**ASSIGNED TASK**
Retype the listing exactly, with no images.

**INPUT DATA**
►
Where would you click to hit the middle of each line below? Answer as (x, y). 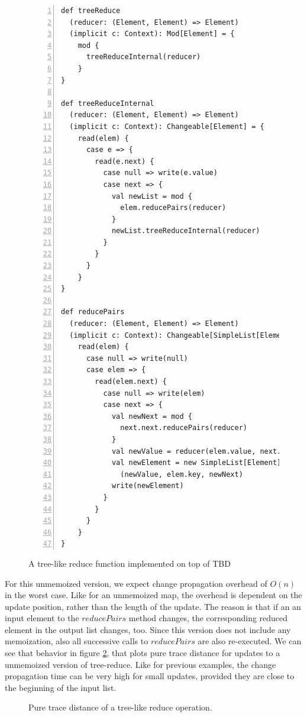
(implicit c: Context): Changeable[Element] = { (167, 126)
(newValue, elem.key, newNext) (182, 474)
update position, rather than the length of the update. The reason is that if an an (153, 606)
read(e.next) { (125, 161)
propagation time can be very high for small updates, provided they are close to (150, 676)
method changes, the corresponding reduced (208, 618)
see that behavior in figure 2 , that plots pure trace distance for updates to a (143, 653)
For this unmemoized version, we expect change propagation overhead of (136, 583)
◄
**RESULT OF THE EXERCISE**
Where would you click to hit the middle of each line below? Answer as (x, y). 
(implicit c: Context): Changeable[Element] = { (167, 126)
(newValue, elem.key, newNext) (182, 474)
update position, rather than the length of the update. The reason is that if an an (153, 606)
read(e.next) { (125, 161)
propagation time can be very high for small updates, provided they are close to (150, 676)
method changes, the corresponding reduced (208, 618)
see that behavior in figure 2 , that plots pure trace distance for updates to a (143, 653)
For this unmemoized version, we expect change propagation overhead of (136, 583)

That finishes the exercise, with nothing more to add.